2010年10月8日
喜劇より抒情、情景は洗練
新国立劇場の新シーズンがR.シュトラウス「アラベッラ」で開幕。指揮はウルフ・シルマー。演出・美術・照明に「光の魔術師」フィリップ・アルロー、衣装に森英恵を起用した布陣は強力だ(2日)。
没落貴族の娘アラベッラと求婚者たち、男装の妹ズデンカをめぐるこの「抒情的喜劇」は、ハプスブルク帝国末期の爛熟したウィーンが舞台。「ばらの騎士」を彷彿とさせる設定だが、会話を中心とした音楽の構成も、純真な姉妹の定説と献身を描く物語もずっと庶民的。滑稽味も強い。

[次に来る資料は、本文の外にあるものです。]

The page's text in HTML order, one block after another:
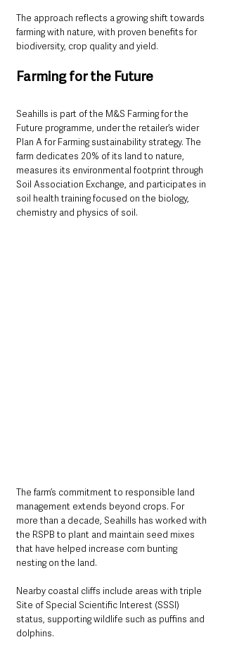
The approach reflects a growing shift towards
farming with nature, with proven benefits for
biodiversity, crop quality and yield.
Farming for the Future
Seahills is part of the M&S Farming for the
Future programme, under the retailer’s wider
Plan A for Farming sustainability strategy. The
farm dedicates 20% of its land to nature,
measures its environmental footprint through
Soil Association Exchange, and participates in
soil health training focused on the biology,
chemistry and physics of soil.
The farm’s commitment to responsible land
management extends beyond crops. For
more than a decade, Seahills has worked with
the RSPB to plant and maintain seed mixes
that have helped increase corn bunting
nesting on the land.
Nearby coastal cliffs include areas with triple
Site of Special Scientific Interest (SSSI)
status, supporting wildlife such as puffins and
dolphins.

ところが、時代を両大戦間に移した今回の演出は「喜劇」より「抒情」を優先した。全幕、スカイブルーから藍色まで、モダンな装置や衣装を青の諧調で染め上げた情景は洗練の極み。降りしきる雪と澄んだ青の照明はしっとりした歌唱にぴったりだ。娘時代に別れを告げるアラベッラ(ミヒャエラ・カウネ)のモノローグや、自己犠牲を厭わず、愛する人にすべてを捧げる妹(アグネーテ・ムンク・ラスムッセン)との二重唱も、高潔な精神を表象する青が歌の情感を引き立てた。
だが、第2幕の舞踏会のらんちき騒ぎやベッドシーンを意識した第3幕の濃密な前奏曲には、青がクールすぎる。喜劇的な場面にもなじまない。舞踏会のマスコット役で声の妙技をきめた天羽明恵やお調子者のパパ伯爵役の妻屋秀和は、歌がいいのに自慢の演技が際立たず。破格だったのはマンドリカ役のトーマス・ヨハネス・マイヤー。田舎地主の泥臭さも自暴自棄の嫉妬もド迫力で表現。とりすました雰囲気を吹き飛ばした。
尾高忠明が新監督として采配をふるった第1弾、少し気取った「アラベッラ」ではあったが、まずまずの好スタートである。